A two-year study of the Grand Cayman’s George Town harbour area, which began immediately after the strict local COVID-19 lockdown was lifted, has shown that the fish population increased dramatically in the absence of cruise ships and other marine activities.
Cruise ships were banned from Cayman from March 2020 until March 2022.
The Central Caribbean Marine Institute began its ‘Quiet Oceans’ study in July 2020, when the local strict shelter-in-place restrictions were removed. Its researchers carried out surveys every two months over the following two years, and the findings from that study has now been published in a paper in the scientific journal Nature Scientific Reports.
The project, funded by Walkers and the UK government’s Darwin Plus Programme, involved recording the fish population at Eden Rock, Don Foster’s, Fish Point, and the Wharf.
The CCMI researchers said in their paper that Cayman’s strict two-year border closure had provided “an unprecedented opportunity to assess how the ‘human confinement experiment’ influenced the community composition of reef fish”.

Using a baseline they had recorded in 2018, they found there was a three-fold increase in the fish population in the harbour.
This “stark increase in reef fish biomass” included larger numbers of herbivores, such as parrotfish, of which the researchers recorded a dramatic rise in juvenile parrotfish.
The researchers noted in their paper that the study provided unprecedented insights to the impacts of human activity and the resilience of reef fish populations, and the unique opportunity to see what happens when this human activity is taken away.
The Compass previously reported on an earlier report of the research, published a year and a half into the study, in December 2021.
While studies had been carried out in other parts of the world during what scientists dubbed the ‘Anthropause’ – referring to the global slowing of modern human activities – those were for much shorter periods of time than in Cayman, where there was a two-year break in tourism and travel.
The results showed that the researchers in Cayman noted an increase in the number of fish species recorded, the mean biomass (the total number of fish counted in a specific area of water multiplied by the average weight of fish), and the abundance of fish.
In a snapshot of one site surveyed – Eden Rock – the number of species of fish went from a low of 11.7 in July 2020 to a high of 26 in September 2020. Mean biomass at that site was lowest in July 2020 at 13.28kg, and highest in April 2022 at 65.35kg, while the mean abundance of all fish during a survey month varied from a low of 160 in July 2020 to a high of 844 in September 2020.

‘Positive implications’
“Given the functional role of herbivores, including parrotfish, our results suggest that reductions in human water-based activities have positive implications for coral reef ecosystems and should be considered in future management strategies,” the CCMI researchers stated in their paper.

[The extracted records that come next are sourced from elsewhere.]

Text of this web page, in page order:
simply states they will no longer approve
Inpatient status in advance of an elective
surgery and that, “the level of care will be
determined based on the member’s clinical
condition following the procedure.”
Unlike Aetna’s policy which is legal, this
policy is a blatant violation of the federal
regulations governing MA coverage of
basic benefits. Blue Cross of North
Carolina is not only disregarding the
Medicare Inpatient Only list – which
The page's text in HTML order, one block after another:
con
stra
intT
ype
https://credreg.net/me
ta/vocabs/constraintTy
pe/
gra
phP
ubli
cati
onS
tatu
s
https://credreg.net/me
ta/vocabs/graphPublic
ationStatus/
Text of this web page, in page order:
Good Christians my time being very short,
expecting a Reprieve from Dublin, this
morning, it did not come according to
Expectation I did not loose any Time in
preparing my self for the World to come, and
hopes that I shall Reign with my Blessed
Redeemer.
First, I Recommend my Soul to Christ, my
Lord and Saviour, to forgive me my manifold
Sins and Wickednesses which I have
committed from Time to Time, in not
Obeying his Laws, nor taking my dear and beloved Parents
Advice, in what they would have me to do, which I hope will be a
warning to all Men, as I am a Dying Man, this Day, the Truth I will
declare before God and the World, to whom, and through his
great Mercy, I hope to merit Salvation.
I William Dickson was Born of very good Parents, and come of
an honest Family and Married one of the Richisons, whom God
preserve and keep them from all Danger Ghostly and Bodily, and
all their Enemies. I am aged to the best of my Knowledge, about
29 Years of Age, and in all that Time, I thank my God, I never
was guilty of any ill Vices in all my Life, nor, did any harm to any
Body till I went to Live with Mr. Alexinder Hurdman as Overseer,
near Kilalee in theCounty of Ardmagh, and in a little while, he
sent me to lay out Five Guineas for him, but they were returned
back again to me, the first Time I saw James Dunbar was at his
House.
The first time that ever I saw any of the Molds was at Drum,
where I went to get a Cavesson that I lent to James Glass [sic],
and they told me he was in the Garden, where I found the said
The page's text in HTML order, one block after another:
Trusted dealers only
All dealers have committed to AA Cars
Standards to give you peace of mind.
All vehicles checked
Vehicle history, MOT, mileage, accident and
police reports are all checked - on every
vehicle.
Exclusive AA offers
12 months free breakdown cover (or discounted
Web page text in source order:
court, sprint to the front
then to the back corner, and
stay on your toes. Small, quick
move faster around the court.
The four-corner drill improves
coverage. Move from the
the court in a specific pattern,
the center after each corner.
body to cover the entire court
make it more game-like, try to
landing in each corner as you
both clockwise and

Parrotfish play a vital role in the health of coral reefs, as they eat algae that can suffocate living coral.
The research team found that the abundance and biomass of fish populations near the main harbour of Grand Cayman were lowest when the study began in July 2020 – four months after the lockdown and border closure began – and continued to increase through 2021 to early 2022 in the absence of cruise ships.
“It is likely that these increases are due to shifts in fish behaviour, where they re-enter areas of previously high activity, and improved fish fitness, leading to more reproduction,” the study paper noted. “Research has found that reductions in stress from water-based activities, such as noise and boat waste, improve fish feeding, sociality, reproduction, and overall healthy functioning.”
CCMI’s post-doctoral researcher Jack Johnson, in a statement, said the results proved that both immediate and long-term changes in fish communities “can occur when human water-based activities are limited” and should be considered in future strategies for managing coral reefs.
The marine institute noted in the statement that marine ecosystems are under threat, “and the more scientists understand what impacts their health, the better we can protect them through planning and management”.
CCMI presented the research findings to the Food and Agriculture Organisation of the United Nations in December 2021, while the study was still ongoing, “to ensure that the results are disseminated to managers and decision makers for consideration during planning decisions around development and marine activities”.